Currently, there is significant research and commercial interest in developing on-body and implantable biomedical devices which can perform continuous real-time biosignal monitoring and analysis, allowing for rapid condition detection and diagnosis of conditions [3] . Ambulatory EEG (AEEG) recording devices have recently been developed and deployed so that patients can have their EEG recorded at home. However, these devices do not perform data analysis. The recorded data must be analysed on return to the hospital. If no events are detected, the patient is sent home for further recording.
Given these problems, there is a move to implement automated real-time seizure detection algorithms on ambulatory devices [4] . The REACT (Real-time EEG Analysis for event deteCTion) algorithm developed by our collaborators at University College Cork achieves high accuracy in epileptic seizure detection based on EEG analysis. The algorithm operates on EEG data to extract set of features in the time, information theoretic and spectral domains. A Support Vector Machine (SVM) classifier uses these features to identify periods of seizure and non-seizure activity. To date, the REACT algorithm has been used to automate hospital in-patient monitoring. Herein, we investigate the potential for reducing the power consumption of REACT implementation, so as to enable its inclusion in AEEG devices. This would mean that seizure events could be detected at home and medical staff notified immediately. If no events are detected, the patient does not need to go to hospital.
The battery lifetime of ambulatory devices is important factor. Ideally, a real-time seizure detection and recording device should have a battery lifetime of roughly 1 week. This would be sufficient to obviate the need for recharging by the user. However, in order to maximize user comfort, the battery must be as small and lightweight as possible. Even though EEG is sampled at a low rate (hundreds of Hertz), the multi-channel nature of the biosignals (possibly tens of channels) and the difficulty of the detection and classification problem make the overall REACT system power hungry. The computational complexity of the detection algorithm leads to high power consumption when implemented on a conventional, commercial Digital Signal Processor (DSP). Previous work has focused on reducing the computational complexity of the REACT algorithm by reducing the number of channels and/or the number of features [5] . While effective in reducing computational complexity, this approach has the undesirable side-effect of reducing accuracy.

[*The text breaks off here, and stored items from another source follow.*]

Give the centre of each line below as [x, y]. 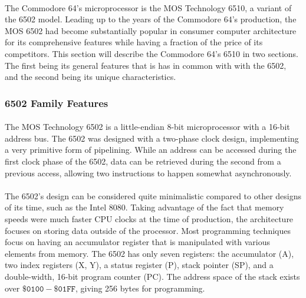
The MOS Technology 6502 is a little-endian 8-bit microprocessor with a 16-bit [147, 127]
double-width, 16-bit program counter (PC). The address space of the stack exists [152, 276]
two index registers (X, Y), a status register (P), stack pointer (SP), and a [139, 265]
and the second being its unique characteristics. [91, 77]
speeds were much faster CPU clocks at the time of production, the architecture [149, 218]
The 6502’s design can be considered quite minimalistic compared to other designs [153, 195]
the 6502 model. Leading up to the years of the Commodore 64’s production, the [151, 19]
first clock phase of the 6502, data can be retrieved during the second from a [143, 161]
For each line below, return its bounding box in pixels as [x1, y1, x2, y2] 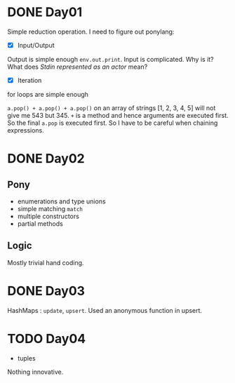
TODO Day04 [7, 331, 86, 347]
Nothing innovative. [7, 368, 64, 376]
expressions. [7, 126, 44, 135]
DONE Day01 [7, 4, 83, 20]
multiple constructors [17, 212, 79, 221]
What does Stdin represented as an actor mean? [7, 62, 148, 71]
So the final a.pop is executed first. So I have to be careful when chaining [7, 119, 218, 127]
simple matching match [17, 205, 83, 213]

Herein, we investigate implementation of the REACT algorithm on SYSCORE, a novel Coarse-Grained Reconfigurable Array (CGRA) processor architecture designed for low power on-chip biosignal processing. The overall SYSCORE architecture consists of a conventional programmable DSP processor, that performs irregular control oriented tasks and a CGRA unit that performs regular, computationally intensive signal processing tasks. The CGRA unit consists of a grid of interconnected reconfigurable processing units which can perform logical and arithmetic operations. Unlike conventional DSPs, the CGRA supports systolic signal processing, significantly reducing the number of data and program RAM accesses and lowering power consumption. In addition, the higher degree of parallelism allows for more aggressive voltage scaling. Unlike Field Programming Gate Arrays (FPGAs), the processing units are reconfigurable at the operation level rather than at the bit-level. This significantly reduces power consumption compared to FPGAs while maintaining flexibility and increasing performance [6] .

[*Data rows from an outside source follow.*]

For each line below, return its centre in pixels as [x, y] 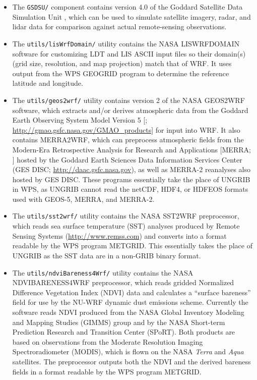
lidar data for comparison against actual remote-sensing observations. [119, 26]
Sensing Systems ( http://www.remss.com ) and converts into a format [119, 235]
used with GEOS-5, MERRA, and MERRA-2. [83, 199]
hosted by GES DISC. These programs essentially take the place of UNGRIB [131, 179]
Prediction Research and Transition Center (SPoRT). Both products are [124, 332]
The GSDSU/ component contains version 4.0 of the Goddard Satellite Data [127, 7]
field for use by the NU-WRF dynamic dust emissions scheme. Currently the [130, 302]
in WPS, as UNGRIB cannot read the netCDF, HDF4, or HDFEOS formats [130, 189]

The SYSCORE architecture is specifically designed for low-power biosignal processing and so differs from previous CGRA architectures in a number of ways. Firstly, the architecture is systolic in that input and output data is pumped synchronously in parallel between nearest neighbour processing units arranged in an 2-dimensional pipeline manner. Secondly, the architecture allows mapping of the Fast Fourier Transform (FFT), by means of a novel interconnection scheme, Roundabout Interconnect (RAI), whereby non-nearest neighbour data transfer is supported without dense interconnect. Thirdly, in order to reduce power consumption, the SYSCORE architecture uses a minimal number of resources in each functional unit. Each unit is fixed-point with 2 operational units and 4 data registers.
In this paper, we consider the problem of mapping the REACT real-time seizure detection algorithm to the SYSCORE CGRA architecture. Firstly, the computational complexity of the constituent routines in the REACT algorithm is determined. Secondly, the suitability of mapping each routine to the CGRA is assessed. Thirdly, a comparison is made between the performance and power consumption of the REACT algorithm mapped to a conventional DSP processor architecture and to the SYSCORE architecture. Overall, the SYSCORE approach is shown to provide an energy consumption saving of 38% and a speed up of 60% compared to the conventional DSP solution. To the authors' knowledge, this was the first work to study implementation of a biosignal processing algorithm on a CGRA architecture.
The remainder of the paper is structured as follows. Section II presents a discussion of relevant CGRA architectures. A description of the REACT system and the proposed architecture are given in Sections III and IV, respectively. In Section V implementation details are given. Section VI presents results and the paper is concluded in Section VII.
II. RELATED WORK A. Automated Seizure Detection Systems
There have been many publications in the area of automated seizure detection [7] . Few of these proposals have progressed to realistic implementation, with notable exceptions being [8] , [9] and the REACT system.
The performance of the REACT system has been investigated and validated in a number of papers including [10] , [11] and [12] .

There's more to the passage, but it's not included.